I’d been thinking about Robin Williams a bit recently. His manager Larry Bresner told me that when Robin was asked by a German journalist on a press junket why the Germans had a reputation for humourlessness that Williams replied, “Because you killed all the funny people.”
Robin Williams was exciting to me because he seemed to be sat upon a geyser of comedy. Like he didn’t manufacture it laboriously within but had only to open a valve and it would come bursting through in effervescent jets. He was plugged into the mains of comedy.
I was aware too that this burbling and manic man-child that I watched on the box on my Nan’s front room floor with a Mork action figure (I wish I still had that, he came in a plastic egg) struggled with mental illness and addiction. The chaotic clarity that lashed like an electric cable, that razzed and sparked with amoral, puckish wonder was in fact harvested madness. A refinement of an energy that could turn as easily to destruction as creativity.

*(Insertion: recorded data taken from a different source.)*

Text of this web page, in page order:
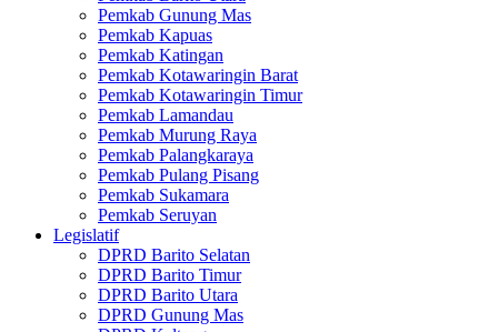
Pemkab Gunung Mas
Pemkab Kapuas
Pemkab Katingan
Pemkab Kotawaringin Barat
Pemkab Kotawaringin Timur
Pemkab Lamandau
Pemkab Murung Raya
Pemkab Palangkaraya
Pemkab Pulang Pisang
Pemkab Sukamara
Pemkab Seruyan
Legislatif
DPRD Barito Selatan
DPRD Barito Timur
DPRD Barito Utara
DPRD Gunung Mas
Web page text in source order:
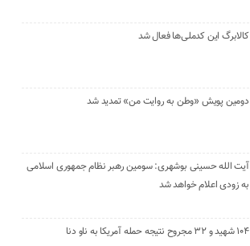
کالابرگ این کدملی‌ها فعال شد
دومین پویش «وطن به روایت من» تمدید شد
آیت الله حسینی بوشهری: سومین رهبر نظام جمهوری اسلامی
به زودی اعلام خواهد شد
۱۰۴ شهید و ۳۲ مجروح نتیجه حمله آمریکا به ناو دنا
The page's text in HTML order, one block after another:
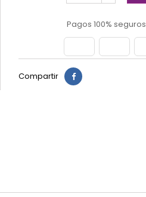
Pagos 100% seguros
Compartir

He spoke candidly about his mental illness and addiction, how he felt often on a precipice of self-destruction, whether through substance misuse or some act of more certain finality. I thought that this articulate acknowledgement amounted to a kind of vaccine against the return of such diseased thinking, which has proven to be hopelessly naive.
When someone gets to 63 I imagined, hoped, I suppose, that maturity would grant an immunity to adolescent notions of suicide but today I read that suicide isn’t exclusively a young man’s game. Robin Williams at 63 still hadn’t come to terms with being Robin Williams.
Now I am incapable of looking back at my fleeting meeting with him with any kind of objectivity, I am bound to apply, with hindsight, some special significance to his fragility, meekness and humility. Hidden behind his beard and kindness and compliments was a kind of awkwardness, like he was in the wrong context or element, a fallen bird on a hard floor.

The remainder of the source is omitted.